Mandiakuy : De l’engrais excessivement cher !
Par Jérémie DEMBÉLÉ Mandiakuy, 9 août (AMAP) En cette période d’hivernage, la vente d’engrais est devenue florissante à Mandiakuy, dans le Centre du Mali, où c’est une activité qui rapporte plus aux commerçants et, en même temps, cause énormément de difficultés aux paysans du Buwatun. De nombreux commerçants se frottent les mains dans le business de cet intrant, facteur incontournables dans la réussite de l’agriculture qui est devenu si cher à Mandiakuy. Malgré tous les efforts du gouvernement, pour avoir un sac d’engrais NPK, il faut débourser 28 500 Fcfa, le complexe coton coûte 32 500 à 35 000 Fcfa. Cependant, pour avoir un sac d’urée on vous demande la somme de 30 000 Fcfa. Certains paysans prennent leur mal en patience, espérant que la Compagnie malienne de développement des textiles (CMDT) respectera sa parole donnée en leur livrant de l’engrais subventionné.
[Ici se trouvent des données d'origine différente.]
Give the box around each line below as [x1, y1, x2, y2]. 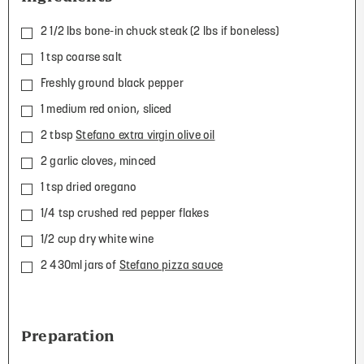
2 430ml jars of [41, 259, 119, 272]
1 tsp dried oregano [41, 181, 137, 194]
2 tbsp [41, 129, 76, 142]
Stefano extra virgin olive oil [76, 129, 215, 142]
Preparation [21, 327, 115, 344]
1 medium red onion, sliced [41, 103, 172, 116]
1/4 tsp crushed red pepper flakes [41, 207, 209, 220]
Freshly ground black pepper [41, 77, 184, 90]

Bourama Daou de Diarrakongo, qui a fait 08 hectares de coton, dit être « confiant que le nouveau Président directeur général (PDG) de la CMDT fera tout pour sauver la campagne agricole en cours. » Il affirme que « le prix du sac d’engrais n’est vraiment pas à la portée des paysans de la zone » et que « seule la dotation des paysans cotonculteurs en engrais peut faire chuter le prix du sac d’engrais sur nos marchés. » Cyriaque Dakouo, un paysan-commerçant de Duy-Mandiakuy dit que cette hausse du prix d’engrais était « prévisible depuis la dernière campagne, car la CMDT a eu des difficultés à satisfaire ses producteurs depuis 2024. » PROBLEME DE PAIEMENT AUX PAYSANS – Outre le problème de fournir de l’engrais aux paysans, il y a celui de trouver un poison efficace contre les Jassides qui continuent de ravager des hectares de coton. Le chef secteur d’agriculture, Philippe Dembélé a déploré une situation « qui risque d’aggraver la famine et l’insécurité dans la zone. » Emmanuel Dembélé, chef de village de Sanékuy, lui, dit avoir limité ses espaces agricoles et propose aux paysans de se tourner vers l’engrais organique ou fumier. JD/MD (AMAP)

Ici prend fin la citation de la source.